Since I give one of the great tours of the Forum, I thought I would trick my mother into some real sight-seeing by taking her down into the ruins of that unburied city. But nothing I told her about the workings of the Roman Senate or the rise and fall of Caesars interested her in the slightest. She was single-minded in her unswayable desire to win sympathy and medical intercession from some minor saint and had no curiosity about pre-Christian Rome at all.
“These are just rocks,” my mother said as I explained why the Arch of Titus was erected. “If I wanted to see rocks, I’d take a ride up to the Smokies.”
“This is one of the places Western civilization sprang out of,” I intoned.
“You sound like a brochure,” she said, looking at the guidebook I had written. “Your books are hard to follow.”
“You don’t have to look at the book, Mother dear,” I said. “You’re with me.”
She said, “You just go on and on so. Just summarize. Wrap it up.”
“Oh,” I said, barely containing myself. “That’s the Forum, Mom. Now let me take you to other piles of rock. But before we go, let me show you the Temple of Saturn. Ask this God to cure your leukemia.”
“What God?” my mother asked.
“Saturn,” I said happily. “Top of the line Roman God. It can’t hurt.”
“I’ll not have strange gods before me,” she said proudly.
“Picky, picky,” I said, turning toward the eight columns. “Saturn, please cure my poor mama of cancer.”
“Don’t listen to him, S
aturn,” Lucy said, “The boy’s cutting the fool.”
“Just covering all the bets,” I said, leading my mother up toward the Campidoglio.

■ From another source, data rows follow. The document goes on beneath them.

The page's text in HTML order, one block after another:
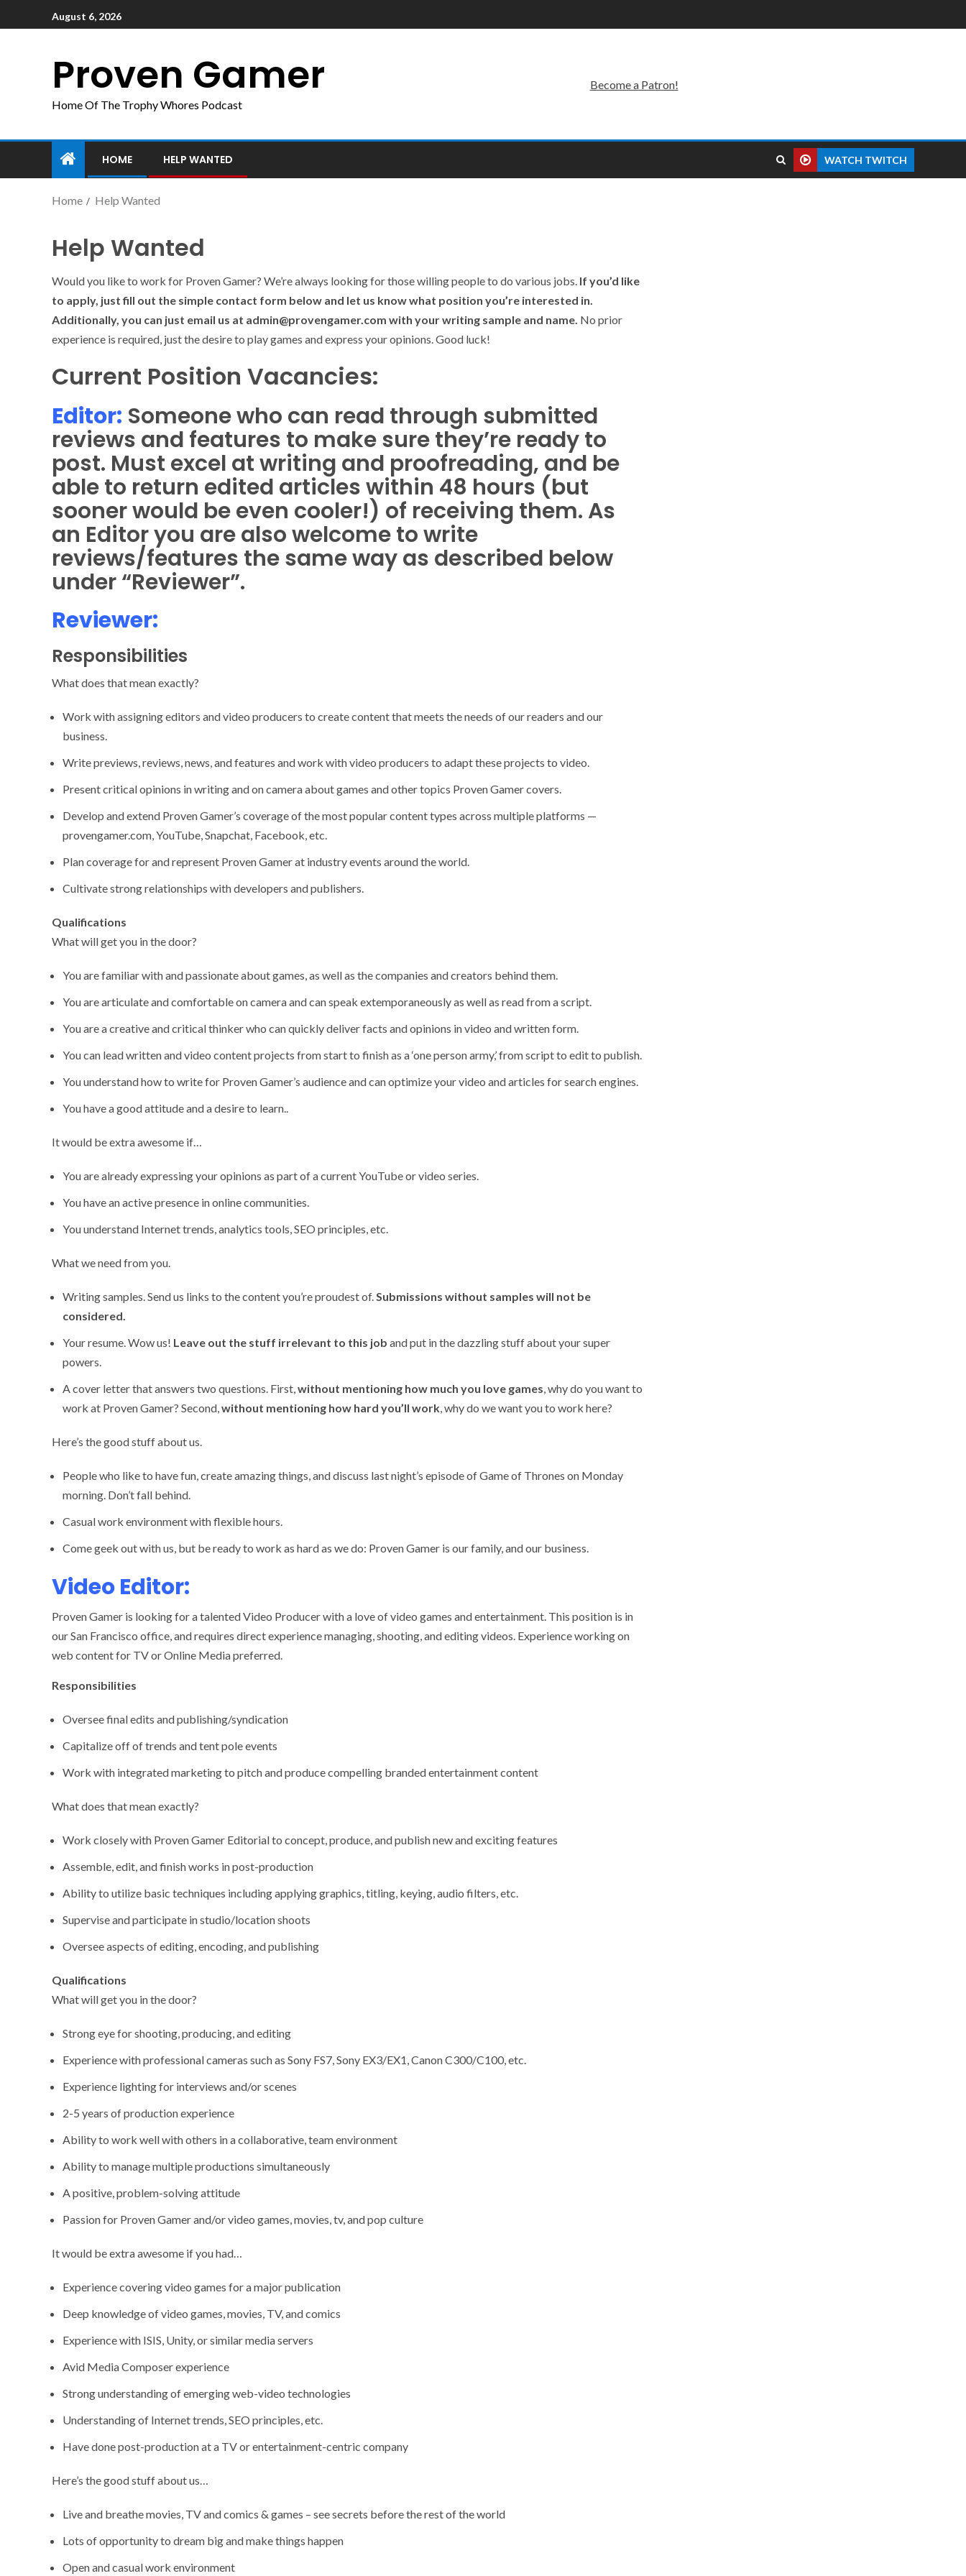
August 6, 2026
Proven Gamer
Home Of The Trophy Whores Podcast
Become a Patron!
HOME HELP WANTED WATCH TWITCH
Home Help Wanted
Help Wanted
Would you like to work for Proven Gamer? We’re always looking for those willing people to do various jobs. If you’d like
to apply, just fill out the simple contact form below and let us know what position you’re interested in.
Additionally, you can just email us at admin@provengamer.com with your writing sample and name. No prior
experience is required, just the desire to play games and express your opinions. Good luck!
Current Position Vacancies:
Editor: Someone who can read through submitted
reviews and features to make sure they’re ready to
post. Must excel at writing and proofreading, and be
able to return edited articles within 48 hours (but
sooner would be even cooler!) of receiving them. As
an Editor you are also welcome to write
reviews/features the same way as described below
under “Reviewer”.
Reviewer:
Responsibilities
What does that mean exactly?
Work with assigning editors and video producers to create content that meets the needs of our readers and our
business.
Write previews, reviews, news, and features and work with video producers to adapt these projects to video.
Present critical opinions in writing and on camera about games and other topics Proven Gamer covers.
Develop and extend Proven Gamer’s coverage of the most popular content types across multiple platforms —
provengamer.com, YouTube, Snapchat, Facebook, etc.
Plan coverage for and represent Proven Gamer at industry events around the world.
Cultivate strong relationships with developers and publishers.
Qualifications
What will get you in the door?
You are familiar with and passionate about games, as well as the companies and creators behind them.
You are articulate and comfortable on camera and can speak extemporaneously as well as read from a script.
You are a creative and critical thinker who can quickly deliver facts and opinions in video and written form.
You can lead written and video content projects from start to finish as a ‘one person army,’ from script to edit to publish.
You understand how to write for Proven Gamer’s audience and can optimize your video and articles for search engines.
You have a good attitude and a desire to learn..
It would be extra awesome if…
You are already expressing your opinions as part of a current YouTube or video series.
You have an active presence in online communities.
You understand Internet trends, analytics tools, SEO principles, etc.
What we need from you.
Writing samples. Send us links to the content you’re proudest of.Submissions without samples will not be
considered.
Your resume. Wow us! Leave out the stuff irrelevant to this job and put in the dazzling stuff about your super
powers.
A cover letter that answers two questions. First,without mentioning how much you love games, why do you want to
work at Proven Gamer? Second,without mentioning how hard you’ll work, why do we want you to work here?
Here’s the good stuff about us.
People who like to have fun, create amazing things, and discuss last night’s episode of Game of Thrones on Monday
morning. Don’t fall behind.
Casual work environment with flexible hours.
Come geek out with us, but be ready to work as hard as we do: Proven Gamer is our family, and our business.
Video Editor:
Proven Gamer is looking for a talented Video Producer with a love of video games and entertainment. This position is in
our San Francisco office, and requires direct experience managing, shooting, and editing videos. Experience working on
web content for TV or Online Media preferred.
Responsibilities
Oversee final edits and publishing/syndication
Capitalize off of trends and tent pole events
Work with integrated marketing to pitch and produce compelling branded entertainment content
What does that mean exactly?
Work closely with Proven Gamer Editorial to concept, produce, and publish new and exciting features
Assemble, edit, and finish works in post-production
Ability to utilize basic techniques including applying graphics, titling, keying, audio filters, etc.
Supervise and participate in studio/location shoots
Oversee aspects of editing, encoding, and publishing
Qualifications
What will get you in the door?
Strong eye for shooting, producing, and editing
Experience with professional cameras such as Sony FS7, Sony EX3/EX1, Canon C300/C100, etc.
Experience lighting for interviews and/or scenes
2-5 years of production experience
Ability to work well with others in a collaborative, team environment
Ability to manage multiple productions simultaneously
A positive, problem-solving attitude
Passion for Proven Gamer and/or video games, movies, tv, and pop culture
It would be extra awesome if you had…
Experience covering video games for a major publication
Deep knowledge of video games, movies, TV, and comics
Experience with ISIS, Unity, or similar media servers
Avid Media Composer experience
Strong understanding of emerging web-video technologies
Understanding of Internet trends, SEO principles, etc.
Have done post-production at a TV or entertainment-centric company
Here’s the good stuff about us…
Live and breathe movies, TV and comics & games – see secrets before the rest of the world
Lots of opportunity to dream big and make things happen
Open and casual work environment

The day before Christmas, I took Lucy to the Church of Santa Maria della Pace so she could cleanse her soul of all sin before she received Communion at Midnight Mass on Christmas. We ambled through the Piazza Navona, stopping at booth after booth so Lucy could buy figurines of the Holy Family, gaudily decorated wise men, and placid-faced shepherds for her manger back in Waterford. The piazza shimmered with a seasonal carnality and hustlers moved with the ease of lynxes among the tourists. An elegant woman in a fur argued with a shrill peasant from the Apennines over the price of a recumbent Christ Child. A street artist without a smidgen of talent chalked a portrait of a Japanese woman who complained that the artist had made her look Korean.
Entering the church, I pointed out the graceful expressive sibyls painted by Raphael, but once again, my mother was uninterested in art when there was work to be done on her soul. She looked around at the dark line of confessionals and said, “How do I confess when I don’t know a word of Italian?”
“Here’s an Italian dictionary,” I said, handing her a small book.
“Very funny,” Lucy said. “This is one dilemma for pilgrims that never occurred to me.”
“But it occurred to Mother Church,” I said, pointing to a confessional at the rear of the church. “There’s an English-speaking priest in there. What are your sins? It’s hard to commit a sin on chemotherapy.”
“I despaired a few times, son,” Lucy said, not understanding that I was trying to joke with her.
“That’s not a sin, Mama,” I said. “That’s modern life tapping you on the shoulder and saying ‘hi.’ ”
“I shouldn’t be long,” my mother said as she entered the brown-curtained confessional and I heard the priest’s screen slide back with a click.
I listened to the murmur of my mother’s voice behind the velvet curtain and the lower register of the priest’s voice in response. Kneeling, I tried to pray, but I could not feel much action in the regions where the soul most frequently moved about looking for comfort. So often when I came to a church I would find myself considering the floor plans of nothingness instead of trying to strike up a conversation with God. As a child I spoke easily with him, but I had a gentler gift for small talk then and took myself less seriously.